Commonwealth v. Giordano

25 Mass. L. Rptr. 4
CourtMassachusetts Superior Court
DecidedSeptember 29, 2008
DocketNo. SUCR200711306
StatusPublished

This text of 25 Mass. L. Rptr. 4 (Commonwealth v. Giordano) is published on Counsel Stack Legal Research, covering Massachusetts Superior Court primary law. Counsel Stack provides free access to over 12 million legal documents including statutes, case law, regulations, and constitutions.

Bluebook
Commonwealth v. Giordano, 25 Mass. L. Rptr. 4 (Mass. Ct. App. 2008).

Opinion

Macdonald, D. Lloyd, J.

Before the Court is the defendant’s motion to dismiss. It is brought, pursuant to Commonwealth v. McCarthy, 385 Mass. 160 (1982), and it challenges the sufficiency of the evidence before the grand juiy as to those counts of the indictment that allege larceny. For the reasons stated below, the Court ALLOWS the motion.

Evidence Presented to the Grand Juiy

The defendant, an attorney, was a member of a partnership that was formed in 2002 with two other attorneys. The defendant primarily managed the firm’s finances, and he distributed compensation checks to the other partners. The partners had agreed that they were to be compensated equally from the profits of the partnership.

In September 2004 one of the partners discovered that the defendant had drawn compensation checks to himself in excess of the compensation that had been distributed to the other partners. Specifically, it was later determined that the defendant had paid himself more than $100,000 than he had paid his partners. In addition, investigation later revealed that the defendant, without authorization from the others, had — by use of the partnership’s ATM card — charged approximately $35,000 in debit transactions and had withdrawn approximately $28,000 in cash from the partnership’s account. It was also determined that the defendant omitted to record in the partnership ledger several unauthorized transactions valued at nearly $4,000. All the above withdrawals and transactions were for the defendant’s personal benefit and not for partnership purposes.

The Charges

The defendant is charged in seven counts with stealing “the property of Giordano, Champa, LLP” in violation of G.L.c. 266, §30(1). He is also charged with four counts of making false entries in the company books in violation of G.L.c. 266, §67. As noted above, it is only the larceny charges that are the subject of the motion.

The Issue

The defendant submits that (1) the larceny statute (G.L.c. 266, §30) is derived directly from the common law, (2) the ownership interests of partners in partnership property as provided in G.L.c. 108A, §25 is itself a codification of the common law, and (3) at common law a larceny charge against a partner could not be predicated on theft of partnership property because a necessary element of larceny is that the property stolen must be the property of “another” and, by definition at common law, a partner possesses an undivided interest in all partnership property.
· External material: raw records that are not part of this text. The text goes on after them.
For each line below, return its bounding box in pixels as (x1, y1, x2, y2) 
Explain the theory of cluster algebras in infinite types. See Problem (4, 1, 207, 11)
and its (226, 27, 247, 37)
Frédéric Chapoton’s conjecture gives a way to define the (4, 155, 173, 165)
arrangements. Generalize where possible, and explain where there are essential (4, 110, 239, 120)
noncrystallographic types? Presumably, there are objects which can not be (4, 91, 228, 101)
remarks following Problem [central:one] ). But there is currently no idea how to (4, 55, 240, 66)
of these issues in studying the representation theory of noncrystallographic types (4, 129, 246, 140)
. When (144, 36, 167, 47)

While acknowledging these common law principles, the Commonwealth submits that the Uniform Partnership Act (the “UPA”), enacted in 1922 and appearing now as G.L.c. 108A, altered the nature of the ownership interests of partners in partnership property such that the partnership as an entity is held to possess property independently of its partners, sufficient upon which to predicate a larceny charge.

Discussion

A conviction of larceny under G.L.c. 266, §30 requires that the Commonwealth prove the “unlawful taking and carrying away of the personal property of another with the specific intent to deprive the person of the property permanently.” Commonwealth v. Mills, 436 Mass. 387, 394 (2002) (emphasis added). “To prove the element of ‘the property of another,’ the Commonwealth[’s] burden is to establish beyond a reasonable doubt that the property belonged to someone other than the defendant.” Commonwealth v. Caparella, 70 Mass.App.Ct. 506, 513 (2007). “Direct proof of ownership, though preferable, is not essential, since the statute only requires a showing that the defendant was not the owner.” Commonwealth v. Souza, 397 Mass. 236, 238 (1986). The owner of property that is the subject of a larceny need not be an individual and may be a government or private entity. Commonwealth v. Mahoney, 68 Mass.App.Ct. 561, 564 (2007).
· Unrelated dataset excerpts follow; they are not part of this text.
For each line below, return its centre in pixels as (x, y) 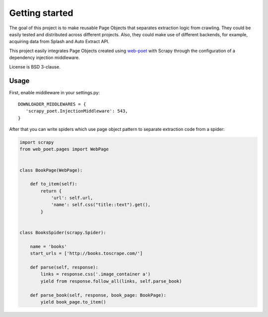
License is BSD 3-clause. (35, 66)
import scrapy (37, 142)
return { (51, 191)
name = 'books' (48, 246)
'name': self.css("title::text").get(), (101, 205)
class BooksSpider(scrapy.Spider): (63, 233)
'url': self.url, (72, 198)
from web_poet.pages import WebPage (64, 149)

The Commonwealth’s larceny statute is derived from the common law. Commonwealth v. Mills, supra at 392. See J.R. Nolan and L. Sartorio, Criminal Law §341 atpp. 361-62 (2007). For ageneral discussion of the development of the modern law of larceny see G.P. Fletcher, The Metamorphosis of Larceny, 89 Harv.L.Rev. 469 (1976).

The nature of a partner’s ownership interest in the property of a Massachusetts partnership is defined in G.L.c. 108A, §25:

(1) A partner is co-owner with his partners of specific partnership property holding as a tenant in partnership.
(2) The incidents of this tenancy are such that:
(a) A partner, subject to the provisions of this chapter and to any agreement between the partners, has an equal right with his partners to possess specific partnership property for partnership purposes; but he has no right to possess such property for any other purpose without the consent of his partners.
(b) A partner’s right in specific property is not assignable except in connection with the assign[6]*6ment of the rights of all the partners in the same property.
(c) A partner’s right in specific partnership property is not subject to attachment or execution, except on a claim against the partnership
(e) A partner’s right in specific partnership property is not subject to dower, curtesy, or allowances to widows, heirs, or next of kin.

These provisions come verbatim from the UPA. UPA Revision Subcommittee of the ABA Committee on Partnerships and Unincorporated Business Organizations, Should the Uniform Partnership Act be Revised?, 43 Bus.Law 121, 153-54 (1987) (hereinafter the “ABA Subcommittee Report” or the “Report”).

As noted above, the Commonwealth concedes that the defendant’s conduct could not be prosecuted as larceny under the common law of partnerships. The concession is a necessary one. As stated in the ABA Subcommittee Report:

The general rule is that a partner cannot be guilty of embezzlement or larceny of partnership property . . . The general rule is based on the view that: (i) for a person to be guilty of the offense of embezzlement or related offenses, it must be established that the properly taken by the person was property “of another”: (ii) a partnership is not a separate entity, but merely an aggregate of individuals: (iii) therefore, partnership assets belong to all the partners, including the converting partner; and (iv) therefore, the converting partner has not taken property “of another” and cannot be guilty of embezzlement.

Id. at 154.

Some jurisdictions have chosen to vary the common-law definition of partnership property so as to permit prosecution of partners for larceny. In those states,

the courts determined that the general rule had been abrogated, variously, by statutes which were specifically addressed to the conversion of partnership property; by statutory provisions deleting the requirement that the wrongfully appropriated properly be that “of another”; or by criminal statutes which brought within the definition of . . . larceny the agency, trust, or employment capacity in which the defendant partner was acting when he obtained possession of the property wrongfully appropriated.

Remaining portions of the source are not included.